При всей своей более напускной, чем действительной циничности, это, в сущности, несчастный, глубоко страдающий и при таких невыносимых условиях, при осознании своей «лишности», наказанный ещё и творческим началом человек. И как автор, осознавая всю необычность и неприемлемость своих «Записок» (что и случилось на самом деле!), он с грустью, в конце концов, замечает: «Многое мне теперь нехорошо припоминается, но… не кончить ли уж тут «Записки»? Мне кажется, я сделал ошибку, начав их писать. По крайней мере мне было стыдно, всё время как я писал эту повесть: стало быть, это уже не литература, а исправительное наказание, … в романе надо героя, а тут нарочно собраны все черты для антигероя…»

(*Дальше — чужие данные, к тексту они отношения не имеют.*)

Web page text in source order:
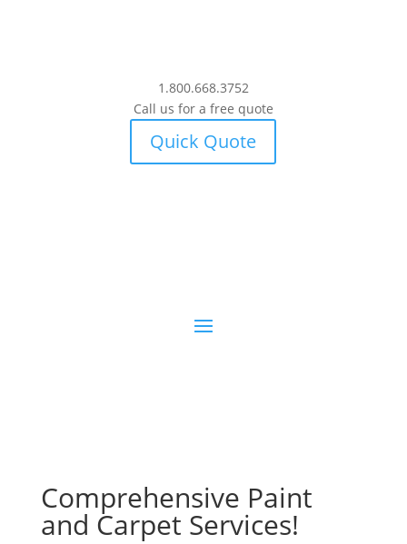
1.800.668.3752
Call us for a free quote
Quick Quote
Comprehensive Paint
and Carpet Services!
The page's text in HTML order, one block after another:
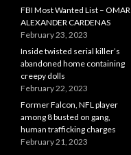
FBI Most Wanted List – OMAR
ALEXANDER CARDENAS
February 23, 2023
Inside twisted serial killer’s
abandoned home containing
creepy dolls
February 22, 2023
Former Falcon, NFL player
among 8 busted on gang,
human trafficking charges
February 21, 2023
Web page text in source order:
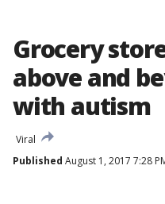
Grocery
above and
with autism
Viral
Published August 1, 2017 7:28
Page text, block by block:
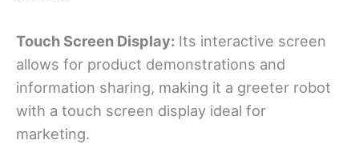
Touch Screen Display: Its interactive screen
allows for product demonstrations and
information sharing, making it a greeter robot
with a touch screen display ideal for
marketing.
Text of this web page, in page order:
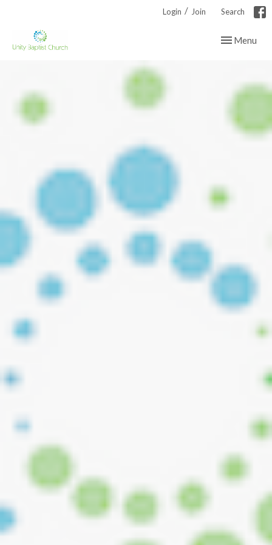
Login / Join Search
Toggle
Menu
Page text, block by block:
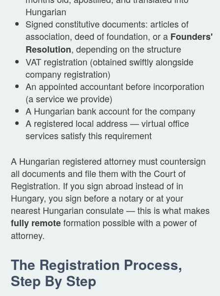
Hungarian
Signed constitutive documents: articles of
association, deed of foundation, or a Founders'
Resolution, depending on the structure
VAT registration (obtained swiftly alongside
company registration)
An appointed accountant before incorporation
(a service we provide)
A Hungarian bank account for the company
A registered local address — virtual office
services satisfy this requirement
A Hungarian registered attorney must countersign
all documents and file them with the Court of
Registration. If you sign abroad instead of in
Hungary, you sign before a notary or at your
nearest Hungarian consulate — this is what makes
fully remoteformation possible with a power of
attorney.
The Registration Process,
Step By Step
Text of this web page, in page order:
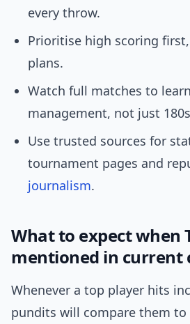
every throw.
Prioritise high scoring
plans.
Watch full matches to
management, not just
Use trusted sources for
tournament pages and
journalism.
What to expect when
mentioned in current
Whenever a top player hits
pundits will compare them to
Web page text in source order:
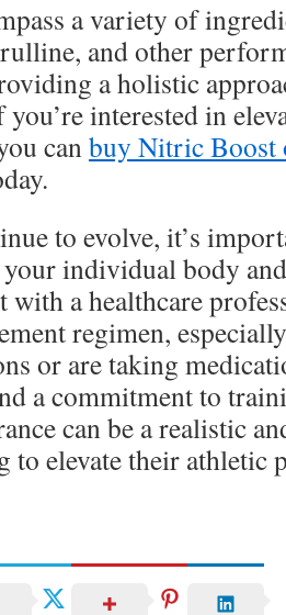
a variety of
and other
a holistic
you’re interested in
canbuy Nitric Boost
to evolve, it’s
individual body
with a healthcare
regimen,
or are taking
a commitment to
can be a realistic
to elevate their athletic
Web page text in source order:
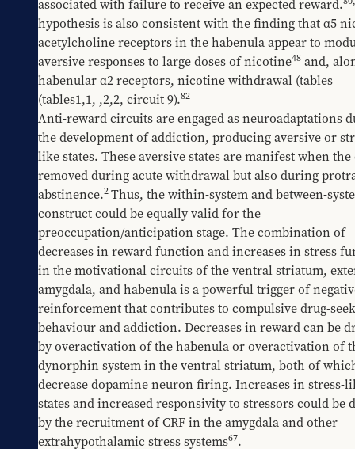
associated with failure to receive an expected reward.
hypothesis is also consistent with the finding that α5
acetylcholine receptors in the habenula appear to
aversive responses to large doses of nicotine48 and,
habenular α2 receptors, nicotine withdrawal (tables
(tables1,1, ​,2,2, circuit 9).82
Anti-reward circuits are engaged as neuroadaptations
the development of addiction, producing aversive or
like states. These aversive states are manifest when
removed during acute withdrawal but also during
abstinence.2Thus, the within-system and between-
construct could be equally valid for the
preoccupation/anticipation stage. The combination of
decreases in reward function and increases in stress
in the motivational circuits of the ventral striatum,
amygdala, and habenula is a powerful trigger of
reinforcement that contributes to compulsive drug-
behaviour and addiction. Decreases in reward can be
by overactivation of the habenula or overactivation of
dynorphin system in the ventral striatum, both of
decrease dopamine neuron firing. Increases in stress-
states and increased responsivity to stressors could be
by the recruitment of CRF in the amygdala and other
extrahypothalamic stress systems67.
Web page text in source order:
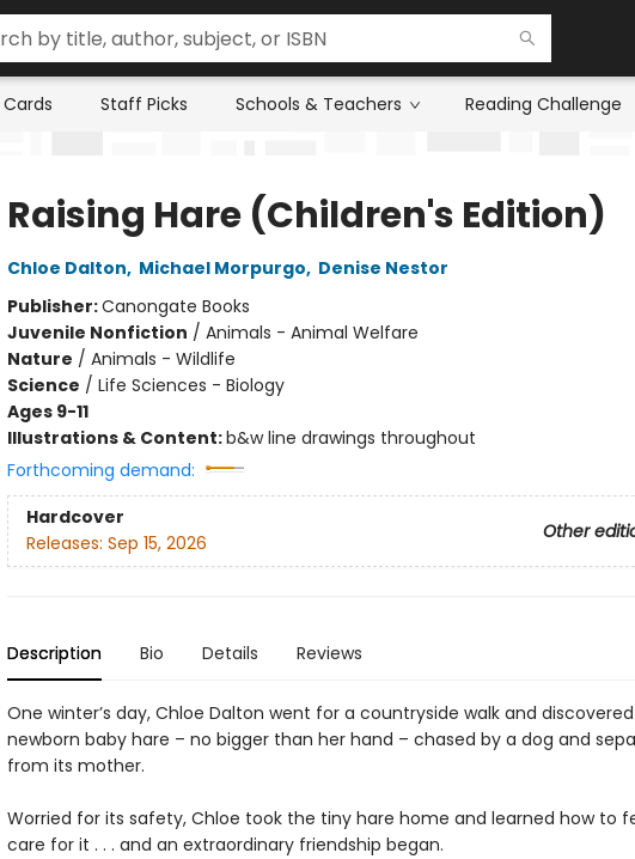
Staff Picks Schools & Teachers Reading Challenge
Raising Hare (Children's Edition)
Chloe Dalton, Michael Morpurgo, Denise Nestor
Publisher:Canongate Books
Juvenile Nonfiction / Animals - Animal Welfare
Nature / Animals - Wildlife
Science / Life Sciences - Biology
Ages 9-11
Illustrations & Content:b&w line drawings throughout
Forthcoming demand:
Hardcover
Other
Releases: Sep 15, 2026
Description Bio Details Reviews
One winter’s day, Chloe Dalton went for a countryside walk and
newborn baby hare – no bigger than her hand – chased by a dog and
from its mother.
Worried for its safety, Chloe took the tiny hare home and learned how to
care for it . . . and an extraordinary friendship began.
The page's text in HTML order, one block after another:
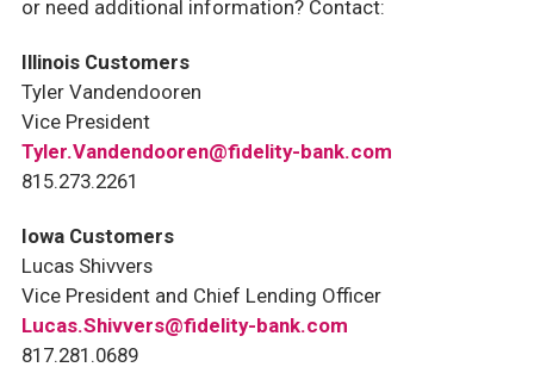
RESIDENTIAL LOAN FAQS
REFINANCE YOUR HOME LOAN
OUR LOAN OFFICERS
or need additional information? Contact:
Illinois Customers
Tyler Vandendooren
Vice President
Tyler.Vandendooren@fidelity-bank.com
815.273.2261
Iowa Customers
Lucas Shivvers
Vice President and Chief Lending Officer
Lucas.Shivvers@fidelity-bank.com
817.281.0689
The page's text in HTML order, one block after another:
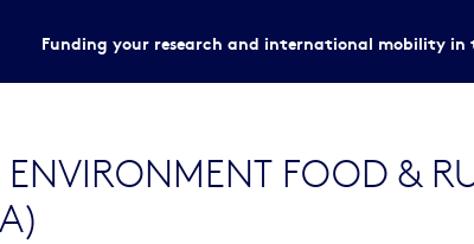
Funding your research and international mobility in
ENVIRONMENT FOOD &

От скуки принимается за свои записки другой исповедальный автор Достоевского – молодой человек, написавший «Игрока». События уже произошли и прошли, и теперь его «тянет опять к перу; да иногда и совсем делать нечего по вечерам…» Этот автор, Алексей Иванович, тоже не щадит себя в своём дневнике, добиваясь как можно более полной откровенности. Образ интересен особенно тем, что Достоевский передал ему одну из капитальных своих страстей – страсть к рулетке, и при помощи литературного таланта Игрока художественно показал изнутри всю притягательную и тяжкую силу этого сладкого недуга.
Стоит, наверное, напомнить, что Достоевский уделял именно в этот период самое пристальное внимание жанру исповеди, считая, что только в такой форме, «чужим голосом», можно наиболее полно отобразить «извивы» и «изгибы» человеческой души. Хронологически между «Записками из подполья» и «Игроком» находится один из черновых вариантов «Преступления и наказания», разрабатываемый в исповедальной манере.
Самой крупной и сложной по сюжету исповедью является «Подросток». Если «Записки из подполья» писал уже сложившийся, потерявший во многое веру и отчаявшийся человек, и вследствие этого читателю приходится сквозь словеса его «сверхисповеди», под напускной шелухой самонаговоров угадывать истинную сущность автора-героя, то Подросток в своём дневнике перед нами, как на ладони. Даже в стиле (Достоевский долго искал «тон» этих записок, добиваясь того, чтобы буквально был слышен молодой, ещё ломкий голос формирующейся на наших глазах личности Аркадия Долгорукого) проявляются возраст и характер Подростка. Как и многие авторы-герои Достоевского, он горячо отрекается от звания литератора, потому что творчество для него – не лестница к славе и не средство наживы, нет, такие люди по самой своей богатой творческой натуре хотя бы раз в жизни не могут не выплеснуть свои чувства и мысли в литературной «автобиографии», не исповедаться хотя бы на бумаге.